On 13 February, a Bench led by Justice Rohinton Nariman reminded political parties of their duty to widely publicise the criminal antecedents of its electoral candidates. In particular, it directed them to comply with the Supreme Court’s 2018 judgment in Public Interest Foundation v. Union of India.
The 2018 judgment contained a series of directions to parties. Mainly, they were aimed at forcing parties to widely publicise the criminal antecedents of electoral candidates. Parties had to publish these details not only on their websites, but also in widely circulated newspapers and electronic media.
More than a year after the judgment, lawyer and BJP member Ashwini Kumar Upadhyay and others filed contempt petitions against the Election Commission of India (ECI) for failing to enforce the 2018 directions. Justice Nariman’s Bench took note and on 13 February 2020 re-iterated these directions. It also ordered the ECI to report any parties to the Supreme Court who fail to comply.

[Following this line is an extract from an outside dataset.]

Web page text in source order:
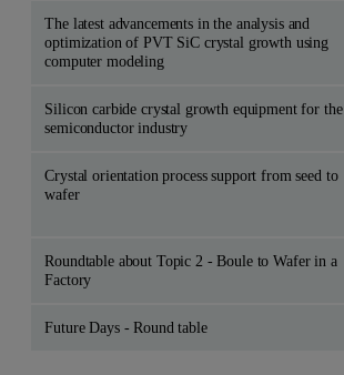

It remains to be seen if these latest directions will mitigate the rising criminalisation of politics. The Court itself pointed out in its 2018 judgment that more needs to be done to keep criminals out of politics. However, it observed that this was best left to Parliament. Paying due respect to the separation of powers, the Court stressed that law-making belongs to the exclusive domain of the legislature. Accordingly, it said that it at best could ask Parliament to make appropriate amendments to the Representation of Peoples Act, 1951.
Will we see new legislation preventing candidates with serious criminal charges framed against from contesting elections?